### Prompt
Repeat every record exactly, but omit the images.

Data section below:

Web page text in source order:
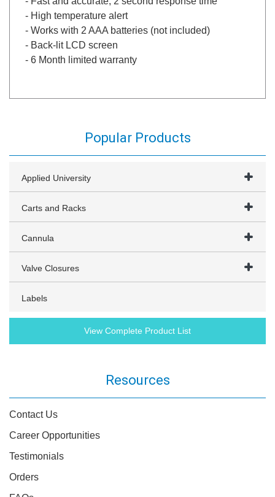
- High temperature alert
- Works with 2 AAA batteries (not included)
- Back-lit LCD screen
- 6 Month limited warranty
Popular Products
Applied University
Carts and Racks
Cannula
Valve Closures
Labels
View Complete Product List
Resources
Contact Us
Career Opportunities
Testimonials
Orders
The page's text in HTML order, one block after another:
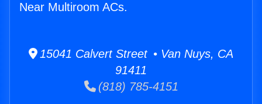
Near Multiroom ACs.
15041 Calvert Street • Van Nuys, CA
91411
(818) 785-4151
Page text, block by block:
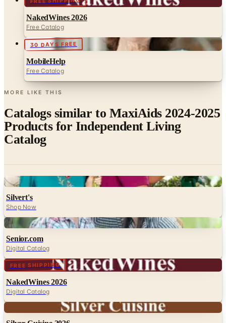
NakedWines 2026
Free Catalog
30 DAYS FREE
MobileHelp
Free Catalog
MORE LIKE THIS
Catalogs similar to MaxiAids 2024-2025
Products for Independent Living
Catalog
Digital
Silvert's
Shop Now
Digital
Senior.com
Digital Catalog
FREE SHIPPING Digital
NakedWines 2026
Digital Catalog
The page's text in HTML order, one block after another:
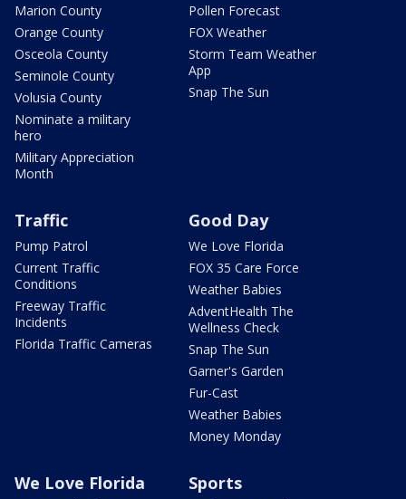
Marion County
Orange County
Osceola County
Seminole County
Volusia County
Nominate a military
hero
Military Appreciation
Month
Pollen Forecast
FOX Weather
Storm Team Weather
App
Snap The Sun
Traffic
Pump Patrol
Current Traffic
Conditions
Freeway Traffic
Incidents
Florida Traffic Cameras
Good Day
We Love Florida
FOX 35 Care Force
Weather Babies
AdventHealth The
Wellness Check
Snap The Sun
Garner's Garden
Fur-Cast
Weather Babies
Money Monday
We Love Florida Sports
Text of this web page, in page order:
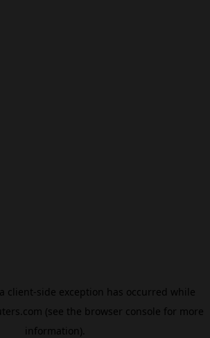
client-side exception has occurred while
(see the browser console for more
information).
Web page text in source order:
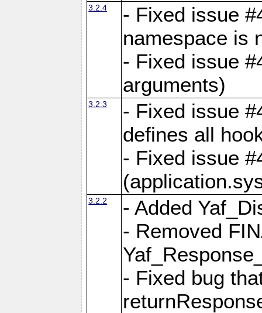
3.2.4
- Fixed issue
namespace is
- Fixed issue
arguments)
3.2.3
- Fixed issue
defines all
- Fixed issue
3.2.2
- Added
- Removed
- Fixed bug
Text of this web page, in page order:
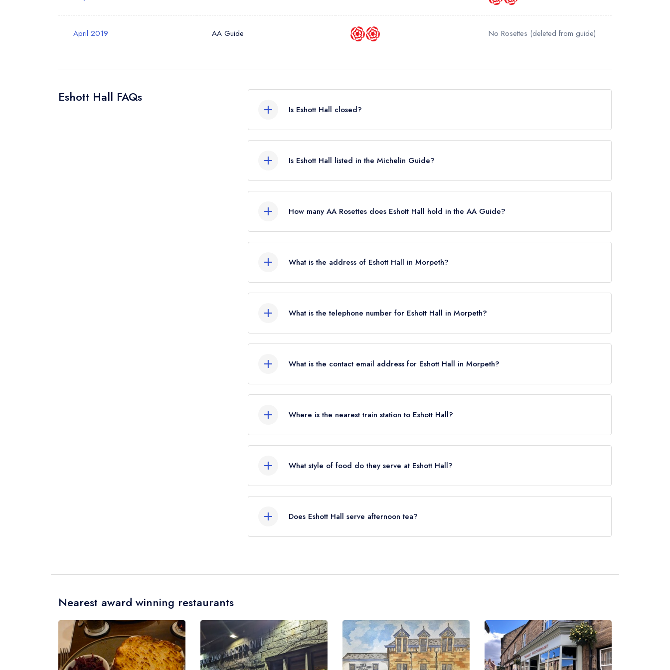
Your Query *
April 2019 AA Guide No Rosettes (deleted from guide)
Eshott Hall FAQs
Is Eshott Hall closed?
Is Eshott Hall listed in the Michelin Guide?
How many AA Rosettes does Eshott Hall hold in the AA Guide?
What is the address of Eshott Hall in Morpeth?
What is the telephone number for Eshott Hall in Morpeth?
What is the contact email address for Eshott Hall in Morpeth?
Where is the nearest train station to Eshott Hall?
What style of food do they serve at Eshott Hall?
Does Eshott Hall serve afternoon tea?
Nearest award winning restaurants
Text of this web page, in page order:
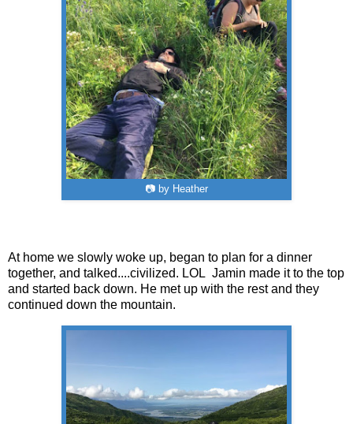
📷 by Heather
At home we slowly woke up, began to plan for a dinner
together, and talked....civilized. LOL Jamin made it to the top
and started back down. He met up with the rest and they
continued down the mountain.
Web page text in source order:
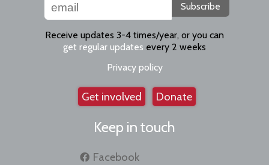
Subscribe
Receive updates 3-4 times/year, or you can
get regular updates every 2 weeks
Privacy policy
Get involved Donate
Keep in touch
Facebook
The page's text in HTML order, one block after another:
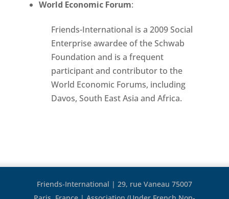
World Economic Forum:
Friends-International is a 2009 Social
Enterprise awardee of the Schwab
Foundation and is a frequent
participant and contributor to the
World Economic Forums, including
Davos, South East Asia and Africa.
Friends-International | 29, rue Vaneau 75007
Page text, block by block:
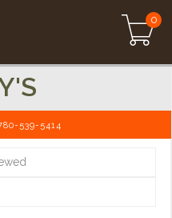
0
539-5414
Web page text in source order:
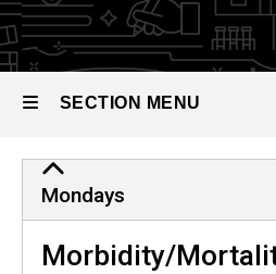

End of Data section.

### Output for this task
Web page text in source order:
- High temperature alert
- Works with 2 AAA batteries (not included)
- Back-lit LCD screen
- 6 Month limited warranty
Popular Products
Applied University
Carts and Racks
Cannula
Valve Closures
Labels
View Complete Product List
Resources
Contact Us
Career Opportunities
Testimonials
Orders
The page's text in HTML order, one block after another:
Near Multiroom ACs.
15041 Calvert Street • Van Nuys, CA
91411
(818) 785-4151
Page text, block by block:
NakedWines 2026
Free Catalog
30 DAYS FREE
MobileHelp
Free Catalog
MORE LIKE THIS
Catalogs similar to MaxiAids 2024-2025
Products for Independent Living
Catalog
Digital
Silvert's
Shop Now
Digital
Senior.com
Digital Catalog
FREE SHIPPING Digital
NakedWines 2026
Digital Catalog
The page's text in HTML order, one block after another:
Marion County
Orange County
Osceola County
Seminole County
Volusia County
Nominate a military
hero
Military Appreciation
Month
Pollen Forecast
FOX Weather
Storm Team Weather
App
Snap The Sun
Traffic
Pump Patrol
Current Traffic
Conditions
Freeway Traffic
Incidents
Florida Traffic Cameras
Good Day
We Love Florida
FOX 35 Care Force
Weather Babies
AdventHealth The
Wellness Check
Snap The Sun
Garner's Garden
Fur-Cast
Weather Babies
Money Monday
We Love Florida Sports
Text of this web page, in page order:
client-side exception has occurred while
(see the browser console for more
information).
Web page text in source order:
3.2.4
- Fixed issue
namespace is
- Fixed issue
arguments)
3.2.3
- Fixed issue
defines all
- Fixed issue
3.2.2
- Added
- Removed
- Fixed bug
Text of this web page, in page order:
Your Query *
April 2019 AA Guide No Rosettes (deleted from guide)
Eshott Hall FAQs
Is Eshott Hall closed?
Is Eshott Hall listed in the Michelin Guide?
How many AA Rosettes does Eshott Hall hold in the AA Guide?
What is the address of Eshott Hall in Morpeth?
What is the telephone number for Eshott Hall in Morpeth?
What is the contact email address for Eshott Hall in Morpeth?
Where is the nearest train station to Eshott Hall?
What style of food do they serve at Eshott Hall?
Does Eshott Hall serve afternoon tea?
Nearest award winning restaurants
Text of this web page, in page order:
📷 by Heather
At home we slowly woke up, began to plan for a dinner
together, and talked....civilized. LOL Jamin made it to the top
and started back down. He met up with the rest and they
continued down the mountain.
Web page text in source order:
Subscribe
Receive updates 3-4 times/year, or you can
get regular updates every 2 weeks
Privacy policy
Get involved Donate
Keep in touch
Facebook
The page's text in HTML order, one block after another:
World Economic Forum:
Friends-International is a 2009 Social
Enterprise awardee of the Schwab
Foundation and is a frequent
participant and contributor to the
World Economic Forums, including
Davos, South East Asia and Africa.
Friends-International | 29, rue Vaneau 75007
Page text, block by block:
0
539-5414
Web page text in source order:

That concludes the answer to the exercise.